16 February 2024

Higher interest rates help NatWest make biggest yearly profit since 2007

16 February 2024

NatWest Group has reported its highest yearly profit since just before the 2008 financial crisis, as the banking group moved to draw a line under the recent debanking row with the appointment of a permanent boss.

New chief executive Paul Thwaite said he was “focused on the things we can control”, including building profits and reducing costs.

His appointment follows the departure of former boss Dame Alison Rose, who stepped down last year after she admitted discussing former politician Nigel Farage’s bank account with a journalist.

The banking group, which also includes Royal Bank of Scotland, Coutts and Ulster Bank, unveiled better-than-expected profits for 2023.

It reported an operating pre-tax profit of £6.2 billion, above the £6 billion analysts had predicted, and a fifth higher than 2022.

It was the highest annual profit recorded since the £9.9 billion made in 2007, prior to the global financial crisis which led to the bank being bailed out by the UK Government.

Profits were boosted by the bank generating more income, which jumped by a 10th year-on-year to £14.3 billion.

However, NatWest said it had been affected by a more competitive savings rates environment, brought about by the Bank of England raising UK interest rates.

Customer deposits, excluding one-off items, fell by £13.8 billion during the year, as more customers hunted around for a better deal on their savings. But it also saw more people moving money into fixed-rate savings accounts.

The bank said it had seen a change in customer behaviour as people adapted to the higher cost of living, and for homeowners facing a jump in monthly mortgage payments.

Mr Thwaite said: “In this environment, customers are finding opportunities to boost their income and are looking to take more control of their spending.

“For instance, we have seen a 20% increase in the use of cashback sites and a more than 10% growth in spend and income from second-hand selling sites.”

This year we are focused on the things we can control: delivering profitable growth, becoming more efficient, more productive, and simpler to deal with, while managing our cost and capital efficiently

NatWest’s net interest margin – which shows the difference between what a bank pays out for deposits and earns from loans – fell during the final three months of the year, compared with the previous quarter, as it paid out more to savers.

It paid a total of £5.3 billion in interest to customers in 2023, it said.

NatWest is preparing to sell its shares to ordinary investors as part of a retail offer announced by Chancellor Jeremy Hunt last year.

Mr Thwaite said that it is down to the Government to decide when and how the sale will work, but that it is a “shared ambition to return NatWest to private ownership”. The Government currently still holds about a 35% stake in the bank.

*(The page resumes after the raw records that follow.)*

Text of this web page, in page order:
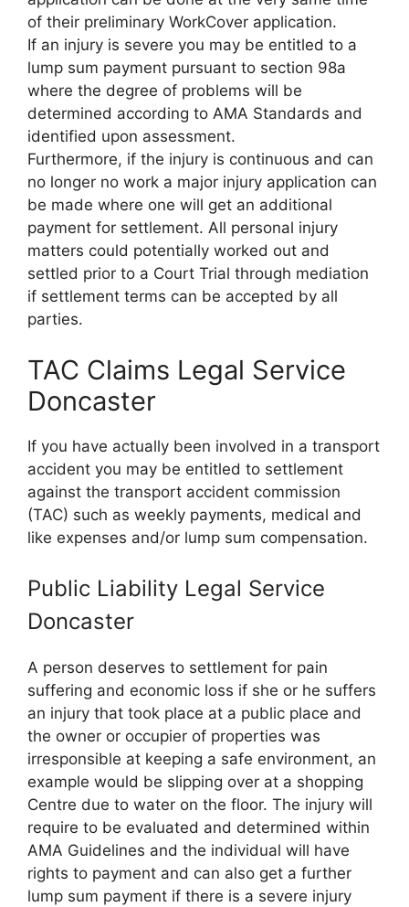
of their preliminary WorkCover application.
If an injury is severe you may be entitled to a
lump sum payment pursuant to section 98a
where the degree of problems will be
determined according to AMA Standards and
identified upon assessment.
Furthermore, if the injury is continuous and can
no longer no work a major injury application can
be made where one will get an additional
payment for settlement. All personal injury
matters could potentially worked out and
settled prior to a Court Trial through mediation
if settlement terms can be accepted by all
parties.
TAC Claims Legal Service
Doncaster
If you have actually been involved in a transport
accident you may be entitled to settlement
against the transport accident commission
(TAC) such as weekly payments, medical and
like expenses and/or lump sum compensation.
Public Liability Legal Service
Doncaster
A person deserves to settlement for pain
suffering and economic loss if she or he suffers
an injury that took place at a public place and
the owner or occupier of properties was
irresponsible at keeping a safe environment, an
example would be slipping over at a shopping
Centre due to water on the floor. The injury will
require to be evaluated and determined within
AMA Guidelines and the individual will have
rights to payment and can also get a further
lump sum payment if there is a severe injury
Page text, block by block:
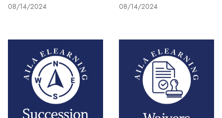
08/14/2024 08/14/2024
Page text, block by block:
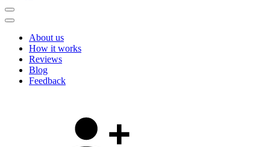
About us
How it works
Reviews
Blog
Feedback
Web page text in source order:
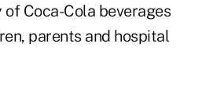
Coca-Cola beverages
parents and hospital
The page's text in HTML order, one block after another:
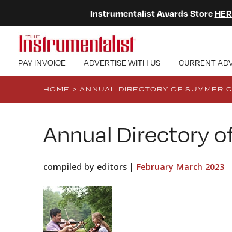
Instrumentalist Awards Store
PAY INVOICE ADVERTISE WITH US CURRENT
HOME > ANNUAL DIRECTORY OF SUMMER
Annual Directory
compiled by editors | February March 2023
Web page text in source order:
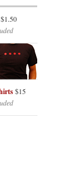
$1.50
$15
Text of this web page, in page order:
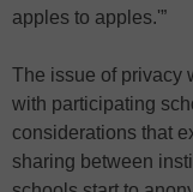
apples to apples.'”
The issue of privacy
with participating
considerations that
sharing between
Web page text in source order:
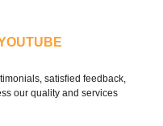
satisfied feedback,
our quality and services
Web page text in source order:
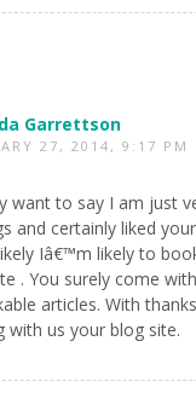
Garrettson
27, 2014, 9:17 PM
want to say I am just
and certainly liked
Iâ€™m likely to
. You surely come with
articles. With
with us your blog site.
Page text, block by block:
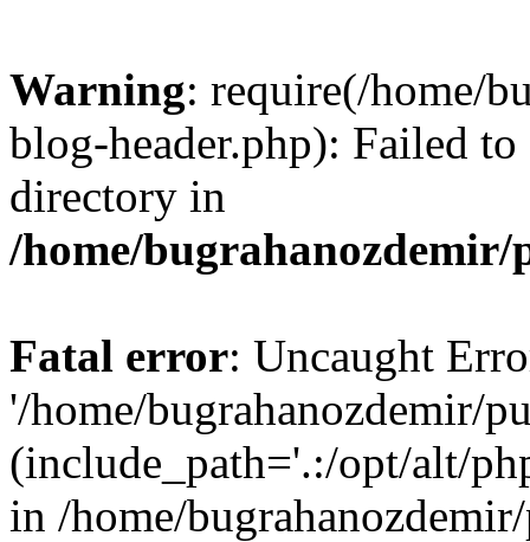
Warning: require(/home/
blog-header.php): Failed
directory in
/home/
Fatal error: Uncaught
'/home/bugrahanozdemir/
(include_path='.:/opt/alt/
in /home/
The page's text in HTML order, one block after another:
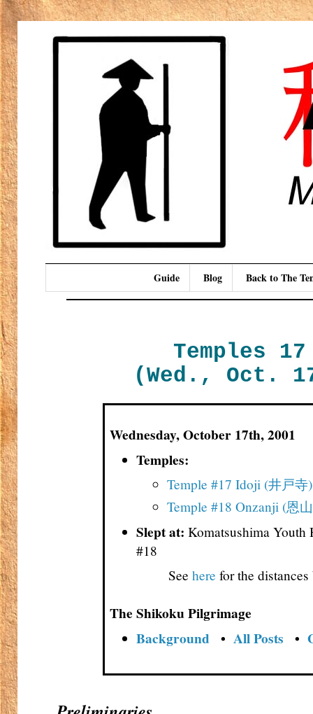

Furthermore, incoming chairman Rick Haythornwaite stressed that there was no pressure from the Government for the bank to confirm a permanent successor to Dame Alison.

However, he said “uncertainty around the CEO is never healthy for an organisation”, adding that it initiated a “rigorous and competitive” process to find the next boss.

Mr Thwaite emerged as the “outstanding candidate and the right person to shape the future of NatWest”, he said.

The new boss stepped in on a temporary basis to lead the bank in July. He was previously running its commercial business.

“It is an exciting time for our sector and our bank,” he said.

“This year we are focused on the things we can control: delivering profitable growth, becoming more efficient, more productive, and simpler to deal with, while managing our cost and capital efficiently.”

That could involve more digitisation and automation across the bank, which he said is hiring more people in data and technology while it has cut roles in areas such as operations.

He also said NatWest was keeping its branch network “under constant review”. The group announced the closure of more than 100 high street branches across the UK last year.